What is required
Whenever the word "Article" turns up in a line below, that line should be copied.

BEGIN Dataset content

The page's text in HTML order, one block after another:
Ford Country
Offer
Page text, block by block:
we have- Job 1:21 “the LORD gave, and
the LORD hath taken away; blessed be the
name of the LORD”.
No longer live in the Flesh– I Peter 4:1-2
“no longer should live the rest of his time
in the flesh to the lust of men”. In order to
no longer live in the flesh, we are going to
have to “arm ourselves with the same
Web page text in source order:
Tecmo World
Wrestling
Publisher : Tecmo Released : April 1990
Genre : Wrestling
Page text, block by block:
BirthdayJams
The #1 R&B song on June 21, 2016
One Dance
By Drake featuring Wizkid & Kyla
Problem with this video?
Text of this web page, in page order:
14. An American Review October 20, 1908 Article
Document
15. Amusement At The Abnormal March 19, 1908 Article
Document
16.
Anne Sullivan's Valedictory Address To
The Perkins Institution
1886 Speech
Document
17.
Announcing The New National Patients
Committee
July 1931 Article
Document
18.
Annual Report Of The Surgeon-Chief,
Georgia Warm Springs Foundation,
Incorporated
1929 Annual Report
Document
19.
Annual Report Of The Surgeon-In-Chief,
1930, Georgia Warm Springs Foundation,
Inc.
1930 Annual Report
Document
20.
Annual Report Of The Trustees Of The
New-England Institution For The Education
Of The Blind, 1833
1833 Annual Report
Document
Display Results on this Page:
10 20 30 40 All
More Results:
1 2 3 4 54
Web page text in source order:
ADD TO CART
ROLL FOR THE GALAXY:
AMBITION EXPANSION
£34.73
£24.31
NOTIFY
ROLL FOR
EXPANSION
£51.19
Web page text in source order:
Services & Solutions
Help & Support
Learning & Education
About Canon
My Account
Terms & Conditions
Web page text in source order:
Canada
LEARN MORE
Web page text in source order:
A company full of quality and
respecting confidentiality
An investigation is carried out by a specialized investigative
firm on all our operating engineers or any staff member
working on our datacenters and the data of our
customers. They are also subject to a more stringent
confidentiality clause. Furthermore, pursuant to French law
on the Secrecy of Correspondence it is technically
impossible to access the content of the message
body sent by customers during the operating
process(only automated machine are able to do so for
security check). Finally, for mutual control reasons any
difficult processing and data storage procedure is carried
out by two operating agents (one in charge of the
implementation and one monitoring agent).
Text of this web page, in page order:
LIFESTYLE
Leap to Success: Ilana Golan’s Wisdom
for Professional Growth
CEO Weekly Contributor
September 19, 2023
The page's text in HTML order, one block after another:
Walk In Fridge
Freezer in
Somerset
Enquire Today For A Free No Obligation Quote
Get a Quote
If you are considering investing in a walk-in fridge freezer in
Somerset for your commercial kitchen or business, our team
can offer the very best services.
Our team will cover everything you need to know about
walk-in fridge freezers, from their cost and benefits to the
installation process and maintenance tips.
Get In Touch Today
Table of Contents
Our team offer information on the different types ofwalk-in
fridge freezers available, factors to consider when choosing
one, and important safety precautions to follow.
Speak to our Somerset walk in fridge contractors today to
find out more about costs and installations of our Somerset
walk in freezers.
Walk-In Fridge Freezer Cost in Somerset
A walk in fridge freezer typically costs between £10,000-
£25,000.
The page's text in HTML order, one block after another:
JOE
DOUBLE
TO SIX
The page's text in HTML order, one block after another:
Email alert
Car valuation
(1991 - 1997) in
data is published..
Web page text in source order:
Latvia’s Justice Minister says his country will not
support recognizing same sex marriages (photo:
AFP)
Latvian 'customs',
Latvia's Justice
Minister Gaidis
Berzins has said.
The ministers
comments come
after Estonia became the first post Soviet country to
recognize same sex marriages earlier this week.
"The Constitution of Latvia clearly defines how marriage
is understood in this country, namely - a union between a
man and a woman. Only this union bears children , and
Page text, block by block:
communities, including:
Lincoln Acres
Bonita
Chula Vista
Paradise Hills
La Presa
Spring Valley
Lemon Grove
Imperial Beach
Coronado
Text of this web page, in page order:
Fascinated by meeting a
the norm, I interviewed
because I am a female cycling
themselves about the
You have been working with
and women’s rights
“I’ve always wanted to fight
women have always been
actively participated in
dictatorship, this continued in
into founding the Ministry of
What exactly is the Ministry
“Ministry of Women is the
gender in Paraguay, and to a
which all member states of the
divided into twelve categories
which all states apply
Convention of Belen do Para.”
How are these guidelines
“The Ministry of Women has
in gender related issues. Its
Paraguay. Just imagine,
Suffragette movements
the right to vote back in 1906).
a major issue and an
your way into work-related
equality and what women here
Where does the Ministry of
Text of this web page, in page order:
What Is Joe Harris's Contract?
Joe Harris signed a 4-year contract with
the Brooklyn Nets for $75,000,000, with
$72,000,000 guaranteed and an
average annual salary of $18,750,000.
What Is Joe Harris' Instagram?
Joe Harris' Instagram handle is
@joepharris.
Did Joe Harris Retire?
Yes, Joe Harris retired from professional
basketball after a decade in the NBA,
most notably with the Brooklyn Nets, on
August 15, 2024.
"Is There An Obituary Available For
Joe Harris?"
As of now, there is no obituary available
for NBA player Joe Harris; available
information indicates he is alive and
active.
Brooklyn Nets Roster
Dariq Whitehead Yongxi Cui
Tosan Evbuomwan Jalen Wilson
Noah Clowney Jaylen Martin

END Dataset content

Worked solution
14. An American Review October 20, 1908 Article
15. Amusement At The Abnormal March 19, 1908 Article
July 1931 Article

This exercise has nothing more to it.